StatementStats.decode_dict(dic) は StatementStats(**dic) で置き換えられるのでいらないです。
他にも何個か要らないのが。
https://gist.github.com/frsyuki/8279517#file-presto-client-py-L157
raise e
をすると、その場所から新しい例外を投げることになる(例外のコンテキストが2つになる)ので、
あえてその場所で例外を発生させたい場合を除き、 raise
とだけ書きます。
https://gist.github.com/frsyuki/8279517#file-presto-client-py-L81
columns=map((lambda d: Column.decode_dict(d)), dic["columns"]) if dic.has_key("columns") else None,
lambda 使わなくても Column.decoe_dict 自体が関数オブジェクトなので
columns=map(Column.decode_dict, dic["columns"]) if dic.has_key("columns") else None,
has_key は deprecated (Python 3 で削除される) ので in を使うと
columns=map(Column.decode_dict, dic["columns"]) if "columns" in dic else None,
Column.decode_dict は削除できるので、代わりにリスト内包にして
columns=[Column(**c) for c in dic["columns"]] if "columns" in dic else None,
Column は named tuple にできるかもしれません。
In [1]: from collections import namedtuple
In [2]: Column = namedtuple("Column", "name type")
In [3]: Column(name="column name", type="integer")
Out[3]: Column(name='column name', type='integer')
raise Exception, "Query "+str(self.client.results.id)+" has no columns"
この raise 構文は Python 3 で削除されました。
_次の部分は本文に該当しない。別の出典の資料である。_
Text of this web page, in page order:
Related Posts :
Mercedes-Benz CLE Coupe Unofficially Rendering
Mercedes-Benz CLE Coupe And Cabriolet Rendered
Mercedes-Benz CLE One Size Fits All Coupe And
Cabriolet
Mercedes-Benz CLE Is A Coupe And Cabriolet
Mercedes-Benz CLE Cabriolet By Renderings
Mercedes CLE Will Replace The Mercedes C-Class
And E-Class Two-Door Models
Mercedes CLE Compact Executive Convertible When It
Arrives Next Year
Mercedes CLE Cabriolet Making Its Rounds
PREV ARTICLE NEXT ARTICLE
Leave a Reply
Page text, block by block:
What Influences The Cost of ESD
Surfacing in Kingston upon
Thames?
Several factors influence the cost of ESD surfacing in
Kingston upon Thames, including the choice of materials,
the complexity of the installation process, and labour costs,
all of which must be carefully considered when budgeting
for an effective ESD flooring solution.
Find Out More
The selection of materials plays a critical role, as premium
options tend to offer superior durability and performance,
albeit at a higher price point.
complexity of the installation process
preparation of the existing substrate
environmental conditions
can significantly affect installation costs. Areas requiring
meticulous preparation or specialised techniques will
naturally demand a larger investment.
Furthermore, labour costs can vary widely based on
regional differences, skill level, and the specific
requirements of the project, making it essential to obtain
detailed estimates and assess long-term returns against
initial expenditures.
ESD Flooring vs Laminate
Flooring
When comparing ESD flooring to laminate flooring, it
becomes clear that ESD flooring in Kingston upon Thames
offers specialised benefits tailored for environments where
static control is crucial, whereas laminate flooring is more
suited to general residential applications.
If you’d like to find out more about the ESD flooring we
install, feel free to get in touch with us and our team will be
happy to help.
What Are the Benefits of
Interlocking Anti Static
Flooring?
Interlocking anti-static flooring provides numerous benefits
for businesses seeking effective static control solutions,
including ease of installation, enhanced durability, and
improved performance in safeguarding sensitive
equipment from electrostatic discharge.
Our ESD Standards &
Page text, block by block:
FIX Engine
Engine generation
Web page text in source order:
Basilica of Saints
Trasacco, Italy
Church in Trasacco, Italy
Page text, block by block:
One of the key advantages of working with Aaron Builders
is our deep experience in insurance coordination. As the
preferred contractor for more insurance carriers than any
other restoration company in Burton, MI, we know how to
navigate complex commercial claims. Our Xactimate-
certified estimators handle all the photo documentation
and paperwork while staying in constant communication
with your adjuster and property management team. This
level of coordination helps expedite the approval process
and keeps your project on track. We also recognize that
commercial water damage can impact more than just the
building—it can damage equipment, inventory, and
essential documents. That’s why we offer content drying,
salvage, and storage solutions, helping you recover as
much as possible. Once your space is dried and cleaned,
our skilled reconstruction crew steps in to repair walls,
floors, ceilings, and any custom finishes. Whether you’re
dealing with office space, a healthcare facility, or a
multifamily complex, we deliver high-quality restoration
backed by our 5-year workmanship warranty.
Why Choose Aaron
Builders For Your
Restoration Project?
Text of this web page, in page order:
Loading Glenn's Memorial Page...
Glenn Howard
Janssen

例外に引数を与えたい場合は普通にインスタンスを作って投げます
raise Exception("Query "+str(self.client.results.id)+" has no columns")
文字列フォーマットは % を使うと便利です。
raise Exception("Query %r has no columns" % self.client.results.id)
%s ではなく %r なのは、整数と文字列を見分けられるからです。
StatementClient の is_query_failed is_query_succeeded has_next は、副作用も引数もないので、
前の行に @property
をつけてプロパティにすると良いと思います。
print "columns: "+str(q.columns())
これは
print "columns:", q.columns()
でいいです (カンマ区切りのオブジェクトを勝手に str() してスペース区切りで表示してくれる)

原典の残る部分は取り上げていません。